Most professionals within the radio industry will admit we are living in the age of video.
Call it the YouTube effect if you will, but video is quickly becoming the core element of many radio station Web sites. Video also is at the heart of making your station’s Web site a revenue generator, some experts say.
“Video for a radio station’s Web site not only is a way to increase unique visitor page views but also as a revenue driver,” said Thom Callahan, general manager of the Radio Division of the Associated Press Broadcast News Center, whose company provides video content to member radio stations.
“Many of our members have been able to sell ads against video of all kinds, from local video that they shoot to news and entertainment that we provide.”
AP provides video services to radio stations as an ad-supported service, and many other suppliers of video content are doing the same, Callahan said, so the initial cost to offer video services is negligible.
Video on the Web has experienced exponential growth since early 2006 when YouTube burst on the scene, Callahan said, and spurred other groups like Google and AOL to begin offering video content.
This proliferation gives radio stations the opportunity to monetize their Web sites by enhancing the radio station experience, said Callahan, who will moderate a panel on this topic at the NAB Show.
“It really gives the audience another reason to listen to the radio station and visit Web sites. It’s another way to be interactive with the audience.
“It’s a case of the Web site becoming a second integral medium for broadcasters and a chance for people to listen to radio in other places.”
Emmis/NY uses video on each of the cluster’s Web sites, said Dan Halyburton Sr., vice president/market manager for Emmis Communications in New York, including the sites of WRKS(FM), WQHT(FM) and WRXP(FM).
“Video is becoming a core element of our Web sites. Growing bandwidth speeds and better codecs are making video a big part of any site,” said Halyburton.
He specifically points to HOT 97 as being at the forefront of the video craze, offering both event and studio video along with listener-generated video.
“Our capital requests have recently included requests for video gear. We think local, local, local. Get the content audio and video on your Web sites. Our strength is local so we exploit that. When Hot 97 sponsors an event, we are there with digital audio recorders and high-quality video cameras,” Halyburton said.

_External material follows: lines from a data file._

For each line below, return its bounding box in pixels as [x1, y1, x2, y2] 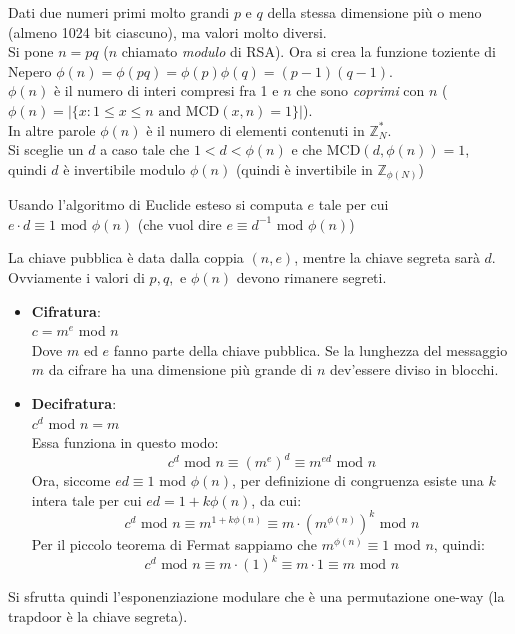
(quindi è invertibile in [235, 158, 373, 179]
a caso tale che [100, 139, 190, 160]
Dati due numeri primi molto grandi [8, 2, 230, 22]
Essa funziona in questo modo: [31, 432, 219, 453]
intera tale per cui [31, 489, 142, 510]
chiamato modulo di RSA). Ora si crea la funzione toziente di [121, 41, 496, 62]
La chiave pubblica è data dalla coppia [8, 247, 244, 268]
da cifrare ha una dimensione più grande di [48, 359, 313, 380]

Hot 97, which uses AP’s video services, even hosted the worldwide premiere of the 50 Cent video “I Get Money” in 2007, which generated “huge online traffic” for the radio station.
“Be careful of copyrighted material. Be sure you have permission to show the video. Don’t expose your company to any liability. Make sure to get permission in advance so you don’t have to pull it down later,” Halyburton added.

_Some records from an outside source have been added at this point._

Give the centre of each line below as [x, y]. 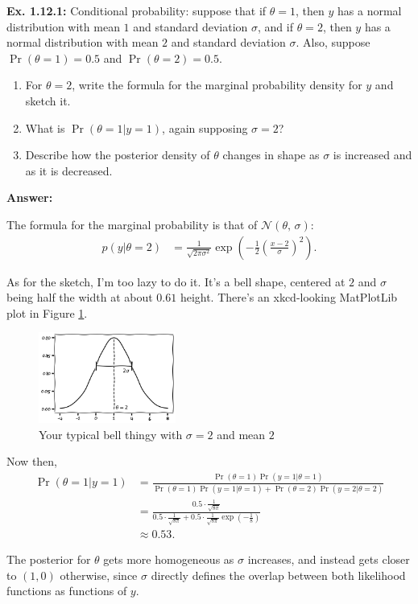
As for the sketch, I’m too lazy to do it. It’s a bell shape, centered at [176, 281]
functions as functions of [67, 591]
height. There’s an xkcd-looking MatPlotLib [289, 297]
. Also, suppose [333, 42]
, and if [275, 26]
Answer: [30, 197]
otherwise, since [99, 575]
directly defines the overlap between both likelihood [278, 575]
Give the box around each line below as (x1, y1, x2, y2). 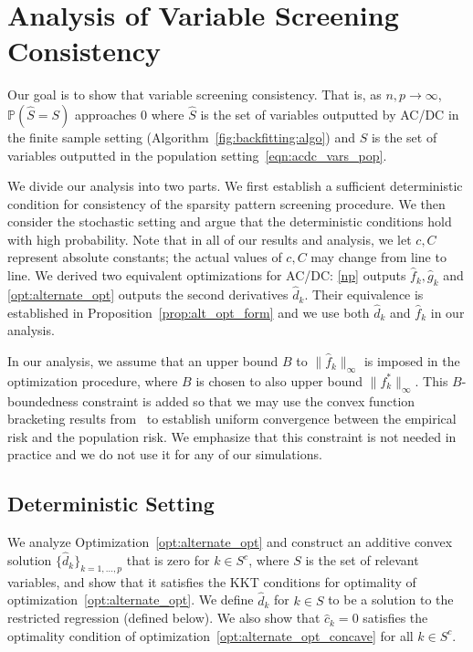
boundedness (7, 391, 79, 410)
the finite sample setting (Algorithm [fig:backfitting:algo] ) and (7, 127, 355, 146)
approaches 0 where (74, 104, 184, 123)
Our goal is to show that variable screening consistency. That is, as (7, 85, 382, 104)
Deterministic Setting (7, 489, 215, 518)
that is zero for (126, 551, 210, 570)
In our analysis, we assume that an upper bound (7, 352, 279, 371)
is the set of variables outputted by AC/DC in (200, 104, 459, 123)

Entercom/Seattle produces in-house what its Internet Sales Manager Joshua Dirks calls “brand extension video” as a catalyst to drive listeners to its Web sites.
“Additionally, we use a lot of content from YouTube. Our demos here seem interested in unique and out-of-the-box video,” Dirks said, “including vlogs (video blogs) and on-demand sections.”
The interaction between radio listeners and video content is easily monetized as marketers understand the power of video, Dirks said. He expects video will create nearly $1 million in revenue this year for the Seattle cluster, which includes KKWF(FM), KISW(FM), KMTT(FM) and KNDD(FM).
If your radio station is just beginning to dabble in video, be sure not to dominate your Web site with it, Callahan said.
“It should be an enhancement and another reason to visit the Web site and ultimately listen to the radio station. Look at your online presence as just another channel to program,” Callahan said.
The NAB Radio Management session “Radio Goes Video: The New Business Model of Monetizing Online Video” is April 14, 11:30 a.m.–12:20 p.m., and details how to turn relevant video content into online advertising dollars for your organization.